Begin at the line that has "we are not yet able to run events on", stop after the line that has "Project Highlights", and print exactly those lines from the records below, without any pictures.

(Data excerpts)
-.-.-

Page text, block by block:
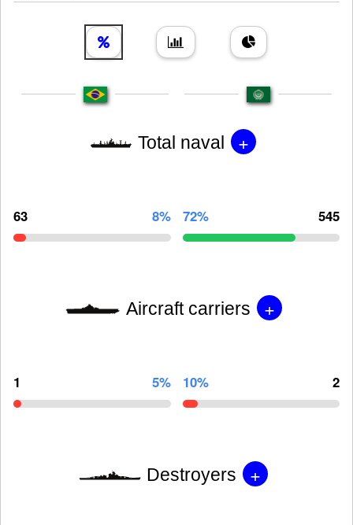
Total naval +
63 8% 72% 545
Aircraft carriers +
1 5% 10% 2
Destroyers +
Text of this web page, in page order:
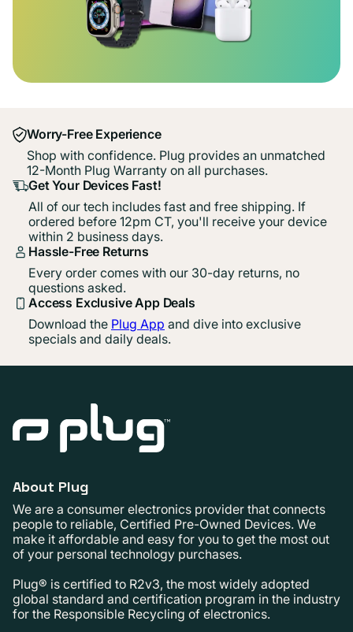
Worry-Free Experience
Shop with confidence. Plug provides an unmatched
12-Month Plug Warranty on all purchases.
Get Your Devices Fast!
All of our tech includes fast and free shipping. If
ordered before 12pm CT, you'll receive your device
within 2 business days.
Hassle-Free Returns
Every order comes with our 30-day returns, no
questions asked.
Access Exclusive App Deals
Download the Plug App and dive into exclusive
specials and daily deals.
About Plug
We are a consumer electronics provider that connects
people to reliable, Certified Pre-Owned Devices. We
make it affordable and easy for you to get the most out
of your personal technology purchases.
Plug® is certified to R2v3, the most widely adopted
global standard and certification program in the industry
for the Responsible Recycling of electronics.
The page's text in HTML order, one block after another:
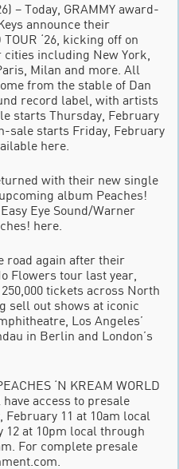
– Today, GRAMMY award-
announce their
TOUR ‘26, kicking off on
including New York,
Milan and more. All
from the stable of Dan
record label, with artists
starts Thursday, February
sale starts Friday, February
here.
with their new single
album Peaches!
Eye Sound/Warner
here.
road again after their
Flowers tour last year,
tickets across North
sell out shows at iconic
Los Angeles’
in Berlin and London’s
‘N KREAM WORLD
access to presale
11 at 10am local
at 10pm local through
For complete presale
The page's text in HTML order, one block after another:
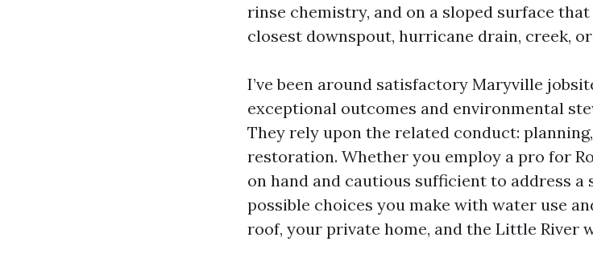
rinse chemistry, and on a sloped surface
closest downspout, hurricane drain, creek, or
I’ve been around satisfactory Maryville
exceptional outcomes and environmental
They rely upon the related conduct:
restoration. Whether you employ a pro for
on hand and cautious sufficient to address
possible choices you make with water use
roof, your private home, and the Little River
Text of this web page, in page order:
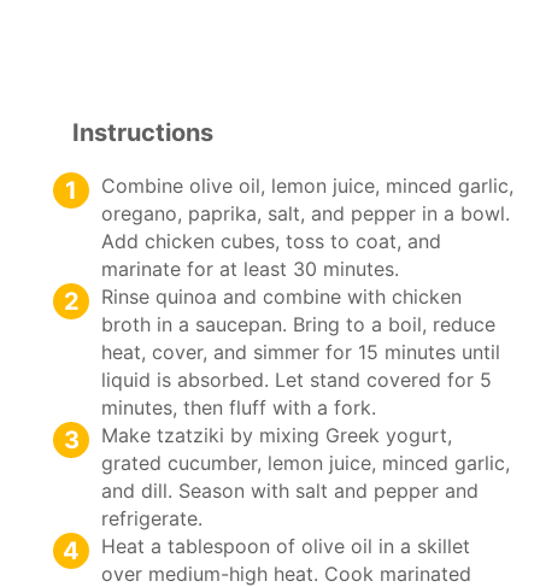
Instructions
Combine olive oil, lemon juice, minced garlic,
oregano, paprika, salt, and pepper in a bowl.
Add chicken cubes, toss to coat, and
marinate for at least 30 minutes.
Rinse quinoa and combine with chicken
broth in a saucepan. Bring to a boil, reduce
heat, cover, and simmer for 15 minutes until
liquid is absorbed. Let stand covered for 5
minutes, then fluff with a fork.
Make tzatziki by mixing Greek yogurt,
grated cucumber, lemon juice, minced garlic,
and dill. Season with salt and pepper and
refrigerate.
Heat a tablespoon of olive oil in a skillet
over medium-high heat. Cook marinated
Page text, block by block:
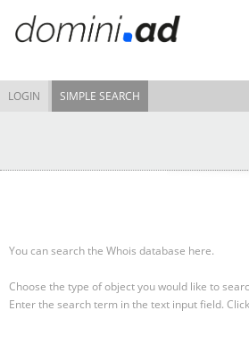
LOGIN SIMPLE SEARCH
You can search the Whois database here.
Choose the type of object you would like to
Enter the search term in the text input field.
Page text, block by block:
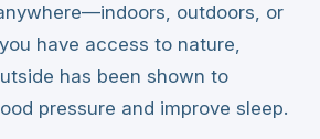
outdoors, or
have access to nature,
has been shown to
pressure and improve sleep.
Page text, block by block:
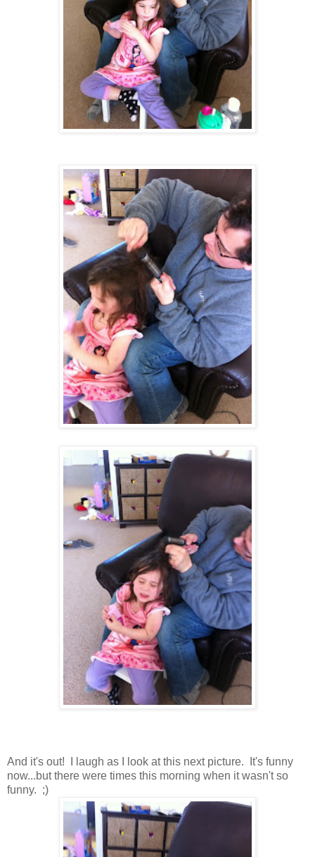
And it's out! I laugh as I look at this next picture. It's funny
now...but there were times this morning when it wasn't so
funny. ;)
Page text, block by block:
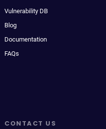
Vulnerability DB
Blog
Documentation
FAQs
CONTACT US
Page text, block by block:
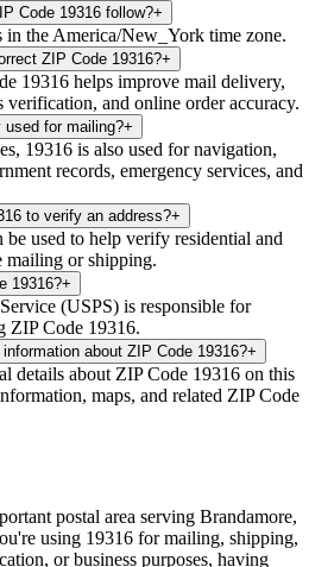
Code 19316 follow?+
in the America/New_York time zone.
ZIP Code 19316?+
19316 helps improve mail delivery,
verification, and online order accuracy.
used for mailing?+
19316 is also used for navigation,
records, emergency services, and
to verify an address?+
be used to help verify residential and
mailing or shipping.
19316?+
(USPS) is responsible for
ZIP Code 19316.
about ZIP Code 19316?+
details about ZIP Code 19316 on this
maps, and related ZIP Code
postal area serving Brandamore,
using 19316 for mailing, shipping,
or business purposes, having
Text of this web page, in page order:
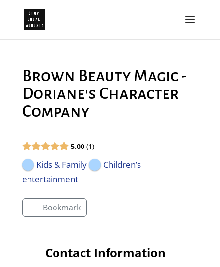
Brown Beauty Magic -
Doriane's Character
Company
5.00 1
Kids & Family
Children’s
entertainment
Bookmark
Contact Information
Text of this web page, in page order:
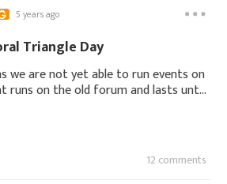
5 years ago
Triangle Day
we are not yet able to run events on
runs on the old forum and lasts until
12 comments
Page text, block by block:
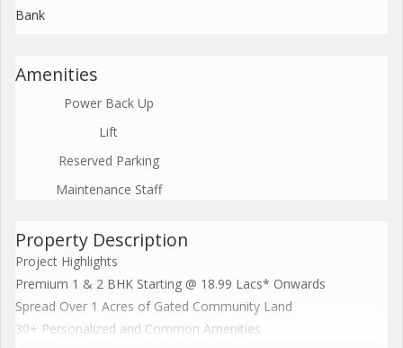
Bank
Amenities
Power Back Up
Lift
Reserved Parking
Maintenance Staff
Property Description
Project Highlights
Premium 1 & 2 BHK Starting @ 18.99 Lacs* Onwards
Spread Over 1 Acres of Gated Community Land
30+ Personalized and Common Amenities
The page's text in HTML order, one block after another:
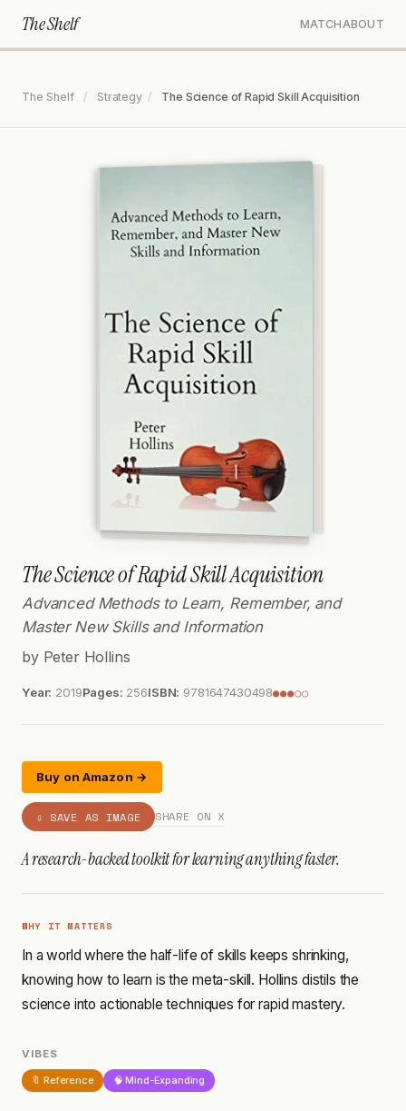
The Shelf MATCH ABOUT
The Shelf / Strategy / The Science of Rapid Skill Acquisition
The Science of Rapid Skill Acquisition
Advanced Methods to Learn, Remember, and
Master New Skills and Information
by Peter Hollins
Year: 2019Pages: 256ISBN: 9781647430498●●●○○
Buy on Amazon →
⇩ SAVE AS IMAGE SHARE ON X
A research-backed toolkit for learning anything faster.
WHY IT MATTERS
In a world where the half-life of skills keeps shrinking,
knowing how to learn is the meta-skill. Hollins distils the
science into actionable techniques for rapid mastery.
VIBES
🔖 Reference 🧠 Mind-Expanding

-.-.-

_EXERCISE SOLUTION_
we are not yet able to run events on
runs on the old forum and lasts until
12 comments
Page text, block by block:
Bank
Amenities
Power Back Up
Lift
Reserved Parking
Maintenance Staff
Property Description
Project Highlights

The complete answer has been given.